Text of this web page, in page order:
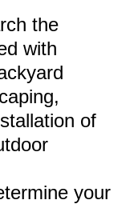
the
with
of
your
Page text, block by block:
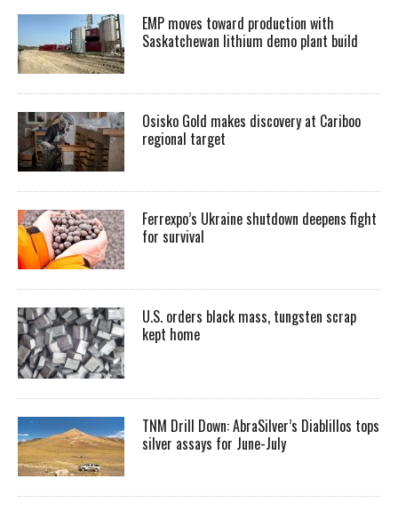
EMP moves toward production with
Saskatchewan lithium demo plant build
Osisko Gold makes discovery at Cariboo
regional target
Ferrexpo’s Ukraine shutdown deepens fight
for survival
U.S. orders black mass, tungsten scrap
kept home
TNM Drill Down: AbraSilver’s Diablillos tops
silver assays for June-July
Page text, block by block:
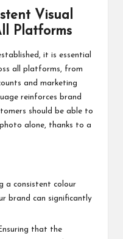
Visual
Platforms
it is essential
all platforms, from
and marketing
reinforces brand
should be able to
alone, thanks to a
a consistent colour
brand can significantly
that the
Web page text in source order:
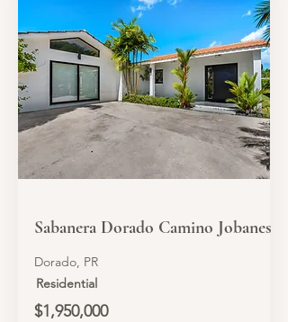
Sabanera Dorado Camino Jobanes
Dorado, PR
Residential
$1,950,000
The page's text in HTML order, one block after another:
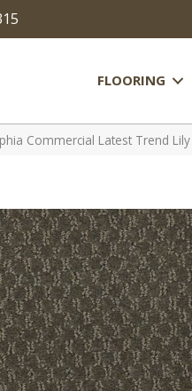
FLOORING
Commercial Latest Trend

ASSIGNMENT: Word for word, restate the records above and drop the pictures.

ANSWER SECTION:
Text of this web page, in page order:
the
with
of
your
Page text, block by block:
EMP moves toward production with
Saskatchewan lithium demo plant build
Osisko Gold makes discovery at Cariboo
regional target
Ferrexpo’s Ukraine shutdown deepens fight
for survival
U.S. orders black mass, tungsten scrap
kept home
TNM Drill Down: AbraSilver’s Diablillos tops
silver assays for June-July
Page text, block by block:
Visual
Platforms
it is essential
all platforms, from
and marketing
reinforces brand
should be able to
alone, thanks to a
a consistent colour
brand can significantly
that the
Web page text in source order:
Sabanera Dorado Camino Jobanes
Dorado, PR
Residential
$1,950,000
The page's text in HTML order, one block after another:
FLOORING
Commercial Latest Trend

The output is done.